Me pareció que aquel era su modo de entenderse, y lo comparé con la relación de mis tíos y hasta la de mis padres. Mamema era mujer de mucha fuerza de temperamento, por lo que don Raúl evitaba cualquier confrontación con solo concentrarse en sus programas radiales. Mi padre, de genes vascos al fin, tenía reacciones rozando la violencia, incluso por asuntos de banal importancia: era un corto flamazo, un resplandor de veloz extinción. Mi madre disponía de otros procedimientos, dejaba que las discusiones se alargaran.

-Cuando la gente se habla, aun a los gritos, uno se va conociendo mejor -solía comentar.

Cuando en una sesión secreta, en uno de los áticos, le conté a mi hermana el asunto del aborto, se espantó tanto que fue a toda carrera a referírselo a mi madre. Creo que era su segunda confesión de relevancia, la primera tenía relación con su sangrado inicial.

Los temas no permitidos habían entrado en nuestra casa, y venían de los círculos de la pobreza. Resultaba que nosotros, por tradición y por ubicación social anterior al derrumbe económico, éramos los educados, los cultivados, los que poseíamos libros y revistas, los que escuchábamos en la radio oficial las sinfonías de Beethoven y las fugas de Bach, y trozos de la óperas que fascinaban a mi madre. En algunas ocasiones mi hermana renunciaba al silencio y cantaba con el acompañamiento en guitarra de mi padre.
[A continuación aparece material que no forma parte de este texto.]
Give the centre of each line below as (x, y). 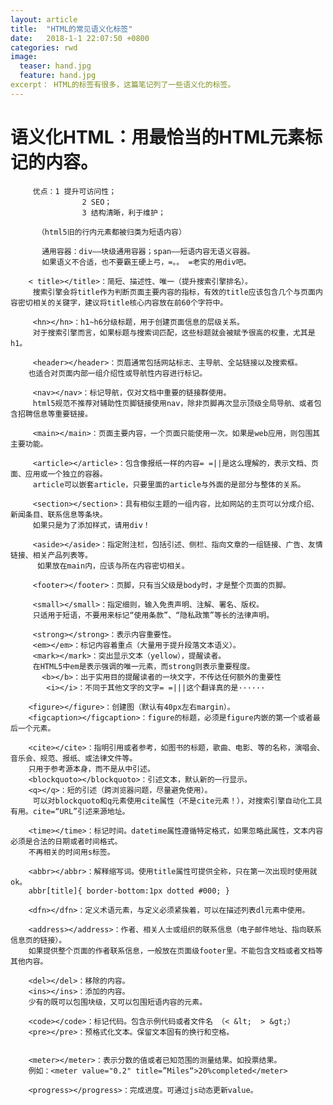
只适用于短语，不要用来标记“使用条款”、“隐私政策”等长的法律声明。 (153, 615)
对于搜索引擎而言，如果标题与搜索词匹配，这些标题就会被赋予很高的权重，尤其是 (174, 332)
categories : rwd (44, 47)
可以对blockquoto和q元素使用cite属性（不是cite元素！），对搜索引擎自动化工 (173, 801)
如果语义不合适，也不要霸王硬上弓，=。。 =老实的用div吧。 (146, 262)
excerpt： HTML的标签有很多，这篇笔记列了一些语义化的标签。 (123, 85)
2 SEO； (97, 202)
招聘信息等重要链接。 (55, 414)

-¿Y qué música tendrán esos tipos como Lisandro y la mulata… y las sirvientas en los sótanos? -me interrogaba, al tiempo que iba por la acera pateando piedritas para meter goles imaginarios, adicción que mantengo todavía.

-Estos sumergidos cuando pueden sacan la cabeza del charco… se vuelven pretenciosos- dijo una vez mi tío político, mientras escuchaba como todos los días su programa radial de tangos clásicos y de la guardia vieja.

Don Raúl acompañaba ritmos y melodías silbando entre dientes, tenía buena oreja, sin duda. Creo que el hecho de haber escuchado yo de rebote, digamos, esas piezas de música popular, a más de las letras de los “poetas del tango”, eso cundió en mí sensibilidad de niño de diez o doce años para transformarse en creatividad poética. Pero tal cosa nunca se da en un día.           

La contradicción que había en él -de seguro no la percibía- es que, por un lado, era adicto a una especie musical cuya temática genérica se adscribía a los bajos fondos, a la mísera existencia del arrabal; y por otro lado, su desprecio por las clases carenciadas, caldo de cultivo de la primeriza expresión tanguera. Agrego que don Raúl defendía con pasión la nacionalidad uruguaya de Carlos Gardel, en contra de las “absurdas teorías” referidas a un presunto nacimiento en Francia.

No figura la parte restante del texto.